How well did hierarchical clustering do at capturing that “true” cluster structure? Let’s examine by coloring the leaves according to their species.

# R is annoying about this-- we need to write a function to gives each leaf of the tree its color.
# You can safely treat this function as a black box unless you want to get some
# good software engineering practice.

label_color <- function(x) {
  
  # We don't want this code to run on anything that isn't a leaf node.
  if( is.leaf(x) ) {
    # "label"" is an attribute held by every leaf object.
    # it defaults to the row number in the data.
    rownumber <- attr(x, "label");
  
    # Use that row number to retrieve the true species label
    species <- iris[rownumber,]$Species;
  
    ## set label color to red, green or blue according to species.
    labcol <- c('red', 'green', 'blue')[unclass(species)]
    # nodePar is a list of attributes that drive plotting of the leaves
    # (e.g., color, size, etc.), so let's update it.
    attr(x,"nodePar") <- list(lab.col=labcol);
  }
  
  return(x)
}

# Now, apply this coloring function to our dendrogram.
iris_dendro <- dendrapply(as.dendrogram(hc_results), label_color)

plot(iris_dendro);

Hmm. Well, it looks like our “natural” choice to split the data basically would chop the green cluster in half. This seems to suggest that we’re doing something wrong… What could it be? When in doubt, look at the data!
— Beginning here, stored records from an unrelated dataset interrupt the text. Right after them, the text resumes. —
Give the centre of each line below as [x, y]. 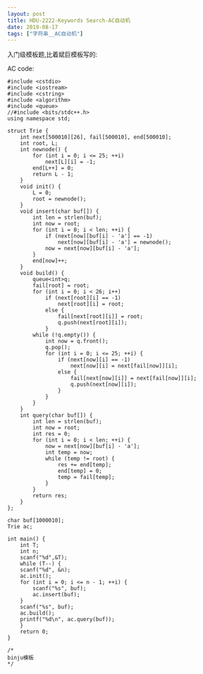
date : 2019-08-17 [33, 27]
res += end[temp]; [85, 465]
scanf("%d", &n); [45, 570]
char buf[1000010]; [36, 521]
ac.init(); [36, 577]
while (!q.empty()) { [64, 335]
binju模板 [20, 658]
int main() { [26, 539]

pairs(iris[,1:4], col=iris_colors);

Pay attention to the scales on the x- and y-axes in these plots. The different measurements are on very different scales!

Question: why is that a bad thing for the hierarchical clustering that we just did? (this is a tricky question– maybe a better question is “what operation did we do without thinking about it much?”)

Well, let’s get all these numbers on the same scale and see what happens.

# scale recenters and renormalizes each column. See ?scale
iris_scaled <- as.data.frame( scale( iris[,1:4] ) );
iris_scaled$Species <- iris$Species

pairs(iris_scaled[,1:4], col=iris_colors)

Okay, looks about the same, except that the scale has changed. Let’s try hierarchical clustering again.

iris_scaled_dists <- dist( iris_scaled [,1:4] ); #ignoring col 5, species labs 
hc_scaled_results <- hclust( iris_scaled_dists ); 
# Reminder: label_color is our coloring function defined above.
iris_scaled_dendro <- dendrapply(as.dendrogram(hc_scaled_results), label_color)
plot(iris_scaled_dendro);

Hmm. Still not great, but it’s definitely better.

What’s really going on here is that hierarchical clustering can get really badly messed up if it makes a few mistakes “early on” in the fusion process. There are ways to ameliorate this– for example, we can modify how the “fusion” (a.k.a. “linking” in the literature) step happens. See ISLR for discussion.

I don’t mean to beat up on hierarchical clustering, here. There are problems that it does really well on!

But this is intended as a cautionary tale that not every method is a magic bullet for every data set.